LessWrong (30+ Karma) “Contrastive features elicit different perturbation responses than SAE features” by Francisco Ferreira da Silva, StefanHex
Mar 21, 2026
Researchers compare contrastive feature directions to SAE and random directions and report striking differences in model responses. They describe a perturbation-based method for identifying concept directions in activation space. The discussion covers experimental setups, robustness checks, and implications for interpretability and AI safety.
AI Snips
Chapters
Transcript
Episode notes
Contrastive Vectors Reveal Feature-Like Directions
- Concepts in LLMs can act like directions in activation space that elicit targeted downstream effects when perturbed.

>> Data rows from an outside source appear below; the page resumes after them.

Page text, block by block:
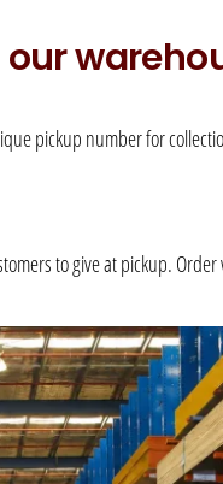
pickup number for
to give at pickup.
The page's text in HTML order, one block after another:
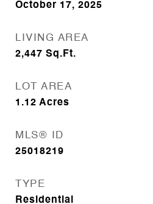
October 17, 2025
LIVING AREA
2,447 Sq.Ft.
LOT AREA
1.12 Acres
MLS® ID
25018219
TYPE
Residential
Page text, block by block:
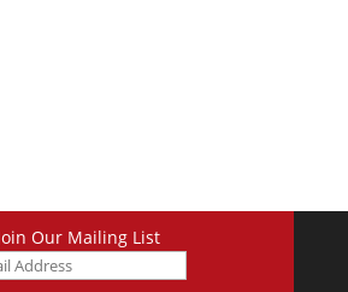
Our Mailing List
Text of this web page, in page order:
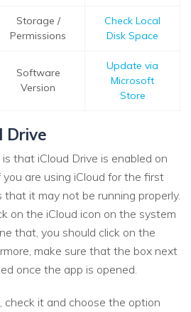
Storage /
Permissions
Check Local
Disk Space
Software
Version
Update via
Microsoft
Store
Drive
that iCloud Drive is enabled on
are using iCloud for the first
it may not be running properly.
on the iCloud icon on the system
that, you should click on the
make sure that the box next
once the app is opened.
check it and choose the option
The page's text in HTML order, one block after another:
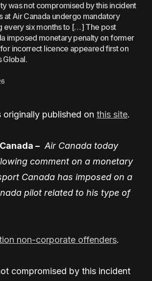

- Contrastive difference-of-means vectors (English→Mandarin, Python→Haskell, male→female) broke suppression at much smaller angles than SAE or random directions across Gemma, Lama, and Quen.
SAE Features Look Like Noise To The Model
- SAE directions behave like random directions and do not produce special downstream responses at small perturbation magnitudes.
- This supports prior work (Lee and Heimersheim 2024) suggesting SAE features reflect dataset artifacts more than model computations.
Activation Plateaus Suggest Error Correction
- Activation plateaus show that small perturbations are suppressed, suggesting models implement error-correction or robustness to interference under superposition.
- Prior work (Heimersheim & Mendel 2024; Schinkel & Heimersheim 2025) observed the same downstream suppression for small perturbations.